» **The problem**: Omit the pictures found among the records and print everything else exactly as it stands.

» **Data for analysis**:
+ + + + + + +

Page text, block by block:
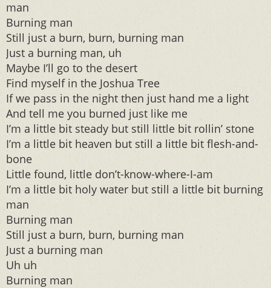
man
Burning man
Still just a burn, burn, burning man
Just a burning man, uh
Maybe I’ll go to the desert
Find myself in the Joshua Tree
If we pass in the night then just hand me a light
And tell me you burned just like me
I’m a little bit steady but still little bit rollin’ stone
I’m a little bit heaven but still a little bit flesh-and-
bone
Little found, little don’t-know-where-I-am
I’m a little bit holy water but still a little bit burning
man
Burning man
Still just a burn, burn, burning man
Just a burning man
Uh uh
Burning man
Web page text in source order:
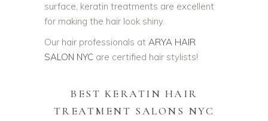
surface, keratin treatments are excellent
for making the hair look shiny.
Our hair professionals at ARYA HAIR
SALON NYC are certified hair stylists!
BEST KERATIN HAIR
TREATMENT SALONS NYC
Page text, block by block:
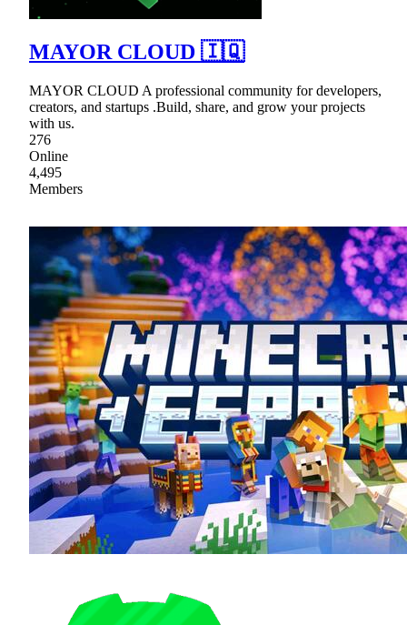
MAYOR CLOUD 🇮🇶
MAYOR CLOUD A professional community for developers,
creators, and startups .Build, share, and grow your projects
with us.
276
Online
4,495
Members
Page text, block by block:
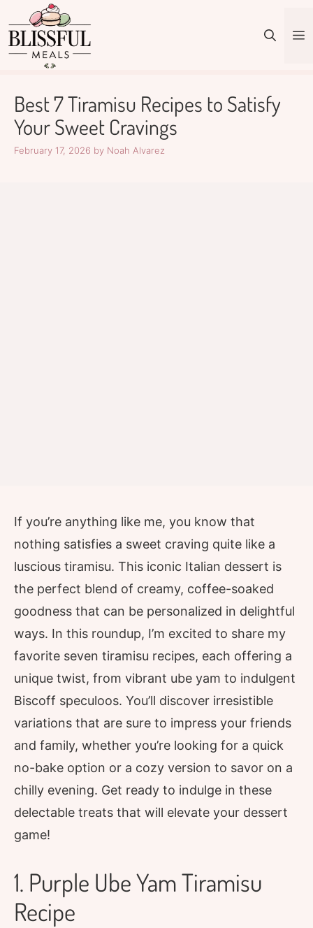
to
content
Best 7 Tiramisu Recipes to Satisfy
Your Sweet Cravings
February 17, 2026 by Noah Alvarez
If you’re anything like me, you know that
nothing satisfies a sweet craving quite like a
luscious tiramisu. This iconic Italian dessert is
the perfect blend of creamy, coffee-soaked
goodness that can be personalized in delightful
ways. In this roundup, I’m excited to share my
favorite seven tiramisu recipes, each offering a
unique twist, from vibrant ube yam to indulgent
Biscoff speculoos. You’ll discover irresistible
variations that are sure to impress your friends
and family, whether you’re looking for a quick
no-bake option or a cozy version to savor on a
chilly evening. Get ready to indulge in these
delectable treats that will elevate your dessert
game!
1. Purple Ube Yam Tiramisu
Recipe
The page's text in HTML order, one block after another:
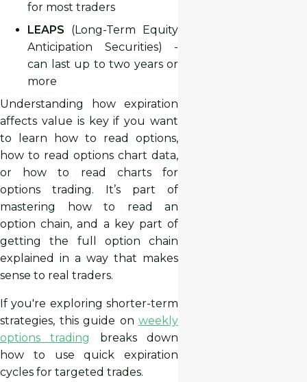
for most traders
LEAPS (Long-Term Equity
Anticipation Securities) -
can last up to two years or
more
Understanding how expiration
affects value is key if you want
to learn how to read options,
how to read options chart data,
or how to read charts for
options trading. It’s part of
mastering how to read an
option chain, and a key part of
getting the full option chain
explained in a way that makes
sense to real traders.
If you're exploring shorter-term
strategies, this guide on weekly
options trading
breaks down
how to use quick expiration
cycles for targeted trades.
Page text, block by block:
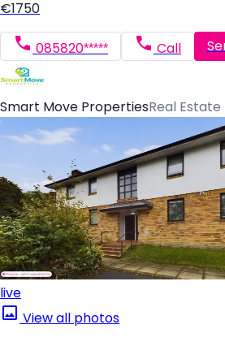
€1750
085820***** Call
Smart Move PropertiesReal
live
View all photos
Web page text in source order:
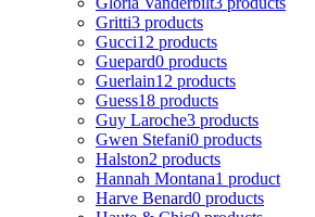
Gritti3 products
Gucci12 products
Guepard0 products
Guerlain12 products
Guess18 products
Guy Laroche3 products
Gwen Stefani0 products
Halston2 products
Hannah Montana1 product
Harve Benard0 products
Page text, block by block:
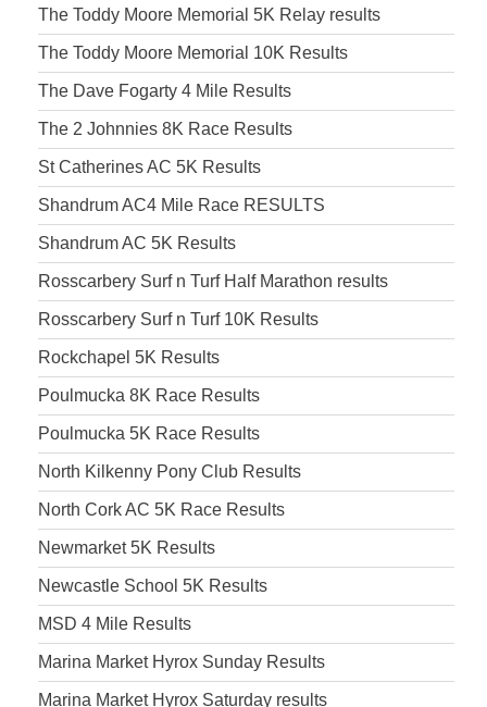
The Toddy Moore Memorial 5K Relay results
The Toddy Moore Memorial 10K Results
The Dave Fogarty 4 Mile Results
The 2 Johnnies 8K Race Results
St Catherines AC 5K Results
Shandrum AC4 Mile Race RESULTS
Shandrum AC 5K Results
Rosscarbery Surf n Turf Half Marathon results
Rosscarbery Surf n Turf 10K Results
Rockchapel 5K Results
Poulmucka 8K Race Results
Poulmucka 5K Race Results
North Kilkenny Pony Club Results
North Cork AC 5K Race Results
Newmarket 5K Results
Newcastle School 5K Results
MSD 4 Mile Results
Marina Market Hyrox Sunday Results
Marina Market Hyrox Saturday results
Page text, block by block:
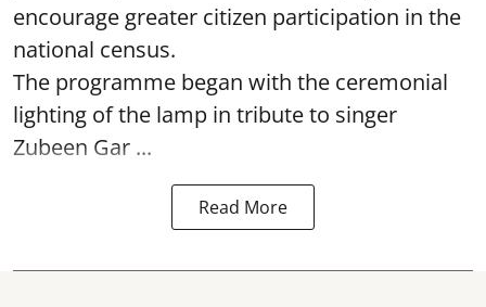
encourage greater citizen participation in the
national census.
The programme began with the ceremonial
lighting of the lamp in tribute to singer
Zubeen Gar ...
Read More
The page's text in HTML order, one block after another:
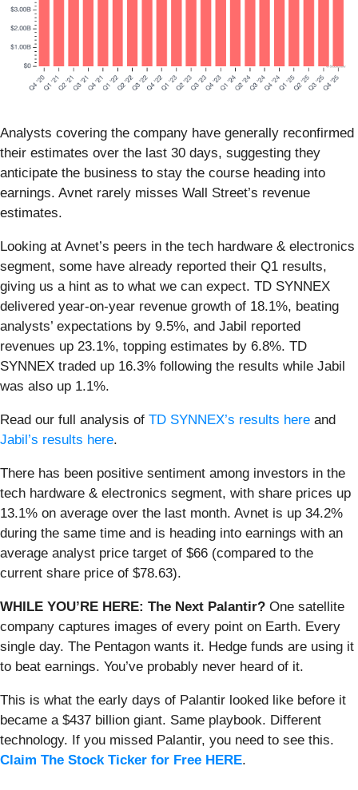
Analysts covering the company have generally reconfirmed
their estimates over the last 30 days, suggesting they
anticipate the business to stay the course heading into
earnings. Avnet rarely misses Wall Street’s revenue
estimates.
Looking at Avnet’s peers in the tech hardware & electronics
segment, some have already reported their Q1 results,
giving us a hint as to what we can expect. TD SYNNEX
delivered year-on-year revenue growth of 18.1%, beating
analysts’ expectations by 9.5%, and Jabil reported
revenues up 23.1%, topping estimates by 6.8%. TD
SYNNEX traded up 16.3% following the results while Jabil
was also up 1.1%.
Read our full analysis of TD SYNNEX’s results here and
Jabil’s results here.
There has been positive sentiment among investors in the
tech hardware & electronics segment, with share prices up
13.1% on average over the last month. Avnet is up 34.2%
during the same time and is heading into earnings with an
average analyst price target of $66 (compared to the
current share price of $78.63).
WHILE YOU’RE HERE: The Next Palantir? One satellite
company captures images of every point on Earth. Every
single day. The Pentagon wants it. Hedge funds are using it
to beat earnings. You’ve probably never heard of it.
This is what the early days of Palantir looked like before it
became a $437 billion giant. Same playbook. Different
technology. If you missed Palantir, you need to see this.
Claim The Stock Ticker for Free HERE.
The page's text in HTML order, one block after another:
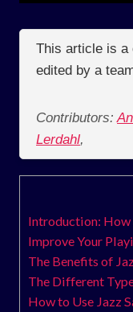
This article is a
edited by a
Contributors:
Lerdahl,
Introduction: How
Improve Your
The Benefits of
The Different
How to Use Jazz
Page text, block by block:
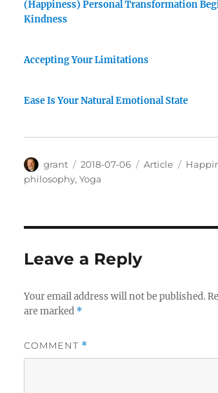
(Happiness) Personal Transformation
Kindness
Accepting Your Limitations
Ease Is Your Natural Emotional State
Author
grant
Posted
on
2018-07-06 Categories
Article Tags
philosophy,Yoga
Leave a Reply
Your email address will not be published.
are marked *
COMMENT *
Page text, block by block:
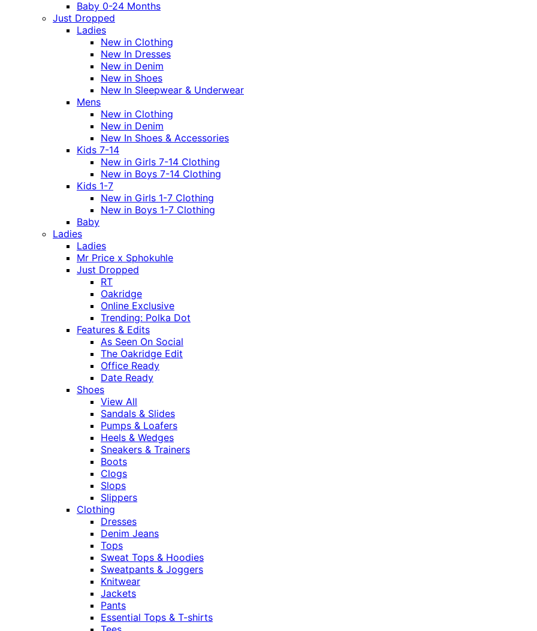
Baby 0-24 Months
Just Dropped
Ladies
New in Clothing
New In Dresses
New in Denim
New in Shoes
New In Sleepwear & Underwear
Mens
New in Clothing
New in Denim
New In Shoes & Accessories
Kids 7-14
New in Girls 7-14 Clothing
New in Boys 7-14 Clothing
Kids 1-7
New in Girls 1-7 Clothing
New in Boys 1-7 Clothing
Baby
Ladies
Ladies
Mr Price x Sphokuhle
Just Dropped
RT
Oakridge
Online Exclusive
Trending: Polka Dot
Features & Edits
As Seen On Social
The Oakridge Edit
Office Ready
Date Ready
Shoes
View All
Sandals & Slides
Pumps & Loafers
Heels & Wedges
Sneakers & Trainers
Boots
Clogs
Slops
Slippers
Clothing
Dresses
Denim Jeans
Tops
Sweat Tops & Hoodies
Sweatpants & Joggers
Knitwear
Jackets
Pants
Essential Tops & T-shirts
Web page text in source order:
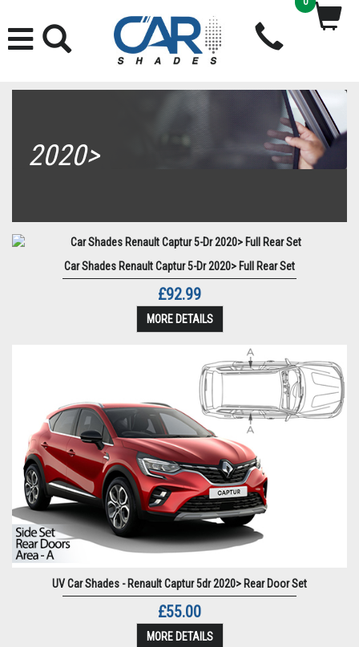
2020>
Car Shades Renault Captur 5-Dr 2020> Full Rear Set
£92.99
MORE DETAILS
UV Car Shades - Renault Captur 5dr 2020> Rear Door Set
£55.00
MORE DETAILS
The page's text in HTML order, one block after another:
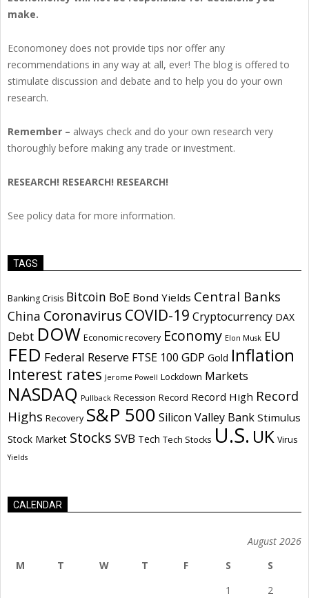
make.
Economoney does not provide tips nor offer any
recommendations in any way at all, ever! The blog is offered to
stimulate discussion and debate and to help you do your own
research.
Remember – always check and do your own research very
thoroughly before making any trade or investment.
RESEARCH! RESEARCH! RESEARCH!
See policy data for more information.
TAGS
Banking Crisis Bitcoin BoE Bond Yields Central Banks
China Coronavirus COVID-19 Cryptocurrency DAX
Debt DOW Economic recovery Economy Elon Musk EU
FED Federal Reserve FTSE 100 GDP Gold Inflation
Interest rates Jerome Powell Lockdown Markets
NASDAQ Pullback Recession Record Record High Record
Highs Recovery S&P 500 Silicon Valley Bank Stimulus
Stock Market Stocks SVB Tech Tech Stocks U.S. UK Virus
Yields
CALENDAR
August 2026
M
T W T F S
S
1
2
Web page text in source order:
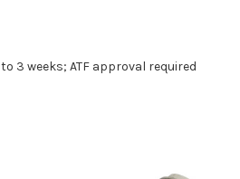
3 weeks; ATF approval required
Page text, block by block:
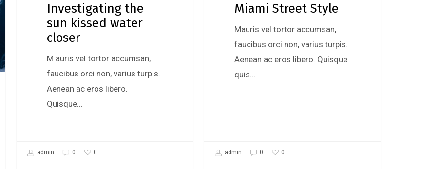
Investigating the
sun kissed water
closer
M auris vel tortor accumsan,
faucibus orci non, varius turpis.
Aenean ac eros libero.
Quisque…
admin 0 0
Miami Street Style
Mauris vel tortor accumsan,
faucibus orci non, varius turpis.
Aenean ac eros libero. Quisque
quis…
admin 0 0
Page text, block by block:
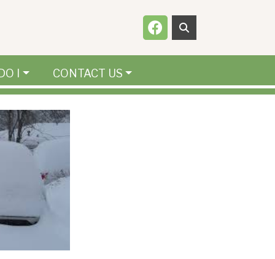
Navigate to
I CONTACT US

+ + + + + + +

» **Task answer**:
Page text, block by block:
man
Burning man
Still just a burn, burn, burning man
Just a burning man, uh
Maybe I’ll go to the desert
Find myself in the Joshua Tree
If we pass in the night then just hand me a light
And tell me you burned just like me
I’m a little bit steady but still little bit rollin’ stone
I’m a little bit heaven but still a little bit flesh-and-
bone
Little found, little don’t-know-where-I-am
I’m a little bit holy water but still a little bit burning
man
Burning man
Still just a burn, burn, burning man
Just a burning man
Uh uh
Burning man
Web page text in source order:
surface, keratin treatments are excellent
for making the hair look shiny.
Our hair professionals at ARYA HAIR
SALON NYC are certified hair stylists!
BEST KERATIN HAIR
TREATMENT SALONS NYC
Page text, block by block:
MAYOR CLOUD 🇮🇶
MAYOR CLOUD A professional community for developers,
creators, and startups .Build, share, and grow your projects
with us.
276
Online
4,495
Members
Page text, block by block:
to
content
Best 7 Tiramisu Recipes to Satisfy
Your Sweet Cravings
February 17, 2026 by Noah Alvarez
If you’re anything like me, you know that
nothing satisfies a sweet craving quite like a
luscious tiramisu. This iconic Italian dessert is
the perfect blend of creamy, coffee-soaked
goodness that can be personalized in delightful
ways. In this roundup, I’m excited to share my
favorite seven tiramisu recipes, each offering a
unique twist, from vibrant ube yam to indulgent
Biscoff speculoos. You’ll discover irresistible
variations that are sure to impress your friends
and family, whether you’re looking for a quick
no-bake option or a cozy version to savor on a
chilly evening. Get ready to indulge in these
delectable treats that will elevate your dessert
game!
1. Purple Ube Yam Tiramisu
Recipe
The page's text in HTML order, one block after another:
for most traders
LEAPS (Long-Term Equity
Anticipation Securities) -
can last up to two years or
more
Understanding how expiration
affects value is key if you want
to learn how to read options,
how to read options chart data,
or how to read charts for
options trading. It’s part of
mastering how to read an
option chain, and a key part of
getting the full option chain
explained in a way that makes
sense to real traders.
If you're exploring shorter-term
strategies, this guide on weekly
options trading
breaks down
how to use quick expiration
cycles for targeted trades.
Page text, block by block:
€1750
085820***** Call
Smart Move PropertiesReal
live
View all photos
Web page text in source order:
Gritti3 products
Gucci12 products
Guepard0 products
Guerlain12 products
Guess18 products
Guy Laroche3 products
Gwen Stefani0 products
Halston2 products
Hannah Montana1 product
Harve Benard0 products
Page text, block by block:
The Toddy Moore Memorial 5K Relay results
The Toddy Moore Memorial 10K Results
The Dave Fogarty 4 Mile Results
The 2 Johnnies 8K Race Results
St Catherines AC 5K Results
Shandrum AC4 Mile Race RESULTS
Shandrum AC 5K Results
Rosscarbery Surf n Turf Half Marathon results
Rosscarbery Surf n Turf 10K Results
Rockchapel 5K Results
Poulmucka 8K Race Results
Poulmucka 5K Race Results
North Kilkenny Pony Club Results
North Cork AC 5K Race Results
Newmarket 5K Results
Newcastle School 5K Results
MSD 4 Mile Results
Marina Market Hyrox Sunday Results
Marina Market Hyrox Saturday results
Page text, block by block:
encourage greater citizen participation in the
national census.
The programme began with the ceremonial
lighting of the lamp in tribute to singer
Zubeen Gar ...
Read More
The page's text in HTML order, one block after another:
Analysts covering the company have generally reconfirmed
their estimates over the last 30 days, suggesting they
anticipate the business to stay the course heading into
earnings. Avnet rarely misses Wall Street’s revenue
estimates.
Looking at Avnet’s peers in the tech hardware & electronics
segment, some have already reported their Q1 results,
giving us a hint as to what we can expect. TD SYNNEX
delivered year-on-year revenue growth of 18.1%, beating
analysts’ expectations by 9.5%, and Jabil reported
revenues up 23.1%, topping estimates by 6.8%. TD
SYNNEX traded up 16.3% following the results while Jabil
was also up 1.1%.
Read our full analysis of TD SYNNEX’s results here and
Jabil’s results here.
There has been positive sentiment among investors in the
tech hardware & electronics segment, with share prices up
13.1% on average over the last month. Avnet is up 34.2%
during the same time and is heading into earnings with an
average analyst price target of $66 (compared to the
current share price of $78.63).
WHILE YOU’RE HERE: The Next Palantir? One satellite
company captures images of every point on Earth. Every
single day. The Pentagon wants it. Hedge funds are using it
to beat earnings. You’ve probably never heard of it.
This is what the early days of Palantir looked like before it
became a $437 billion giant. Same playbook. Different
technology. If you missed Palantir, you need to see this.
Claim The Stock Ticker for Free HERE.
The page's text in HTML order, one block after another:
This article is a
edited by a
Contributors:
Lerdahl,
Introduction: How
Improve Your
The Benefits of
The Different
How to Use Jazz
Page text, block by block:
(Happiness) Personal Transformation
Kindness
Accepting Your Limitations
Ease Is Your Natural Emotional State
Author
grant
Posted
on
2018-07-06 Categories
Article Tags
philosophy,Yoga
Leave a Reply
Your email address will not be published.
are marked *
COMMENT *
Page text, block by block:
Baby 0-24 Months
Just Dropped
Ladies
New in Clothing
New In Dresses
New in Denim
New in Shoes
New In Sleepwear & Underwear
Mens
New in Clothing
New in Denim
New In Shoes & Accessories
Kids 7-14
New in Girls 7-14 Clothing
New in Boys 7-14 Clothing
Kids 1-7
New in Girls 1-7 Clothing
New in Boys 1-7 Clothing
Baby
Ladies
Ladies
Mr Price x Sphokuhle
Just Dropped
RT
Oakridge
Online Exclusive
Trending: Polka Dot
Features & Edits
As Seen On Social
The Oakridge Edit
Office Ready
Date Ready
Shoes
View All
Sandals & Slides
Pumps & Loafers
Heels & Wedges
Sneakers & Trainers
Boots
Clogs
Slops
Slippers
Clothing
Dresses
Denim Jeans
Tops
Sweat Tops & Hoodies
Sweatpants & Joggers
Knitwear
Jackets
Pants
Essential Tops & T-shirts
Web page text in source order:
2020>
Car Shades Renault Captur 5-Dr 2020> Full Rear Set
£92.99
MORE DETAILS
UV Car Shades - Renault Captur 5dr 2020> Rear Door Set
£55.00
MORE DETAILS
The page's text in HTML order, one block after another:
make.
Economoney does not provide tips nor offer any
recommendations in any way at all, ever! The blog is offered to
stimulate discussion and debate and to help you do your own
research.
Remember – always check and do your own research very
thoroughly before making any trade or investment.
RESEARCH! RESEARCH! RESEARCH!
See policy data for more information.
TAGS
Banking Crisis Bitcoin BoE Bond Yields Central Banks
China Coronavirus COVID-19 Cryptocurrency DAX
Debt DOW Economic recovery Economy Elon Musk EU
FED Federal Reserve FTSE 100 GDP Gold Inflation
Interest rates Jerome Powell Lockdown Markets
NASDAQ Pullback Recession Record Record High Record
Highs Recovery S&P 500 Silicon Valley Bank Stimulus
Stock Market Stocks SVB Tech Tech Stocks U.S. UK Virus
Yields
CALENDAR
August 2026
M
T W T F S
S
1
2
Web page text in source order:
3 weeks; ATF approval required
Page text, block by block:
Investigating the
sun kissed water
closer
M auris vel tortor accumsan,
faucibus orci non, varius turpis.
Aenean ac eros libero.
Quisque…
admin 0 0
Miami Street Style
Mauris vel tortor accumsan,
faucibus orci non, varius turpis.
Aenean ac eros libero. Quisque
quis…
admin 0 0
Page text, block by block:
Navigate to
I CONTACT US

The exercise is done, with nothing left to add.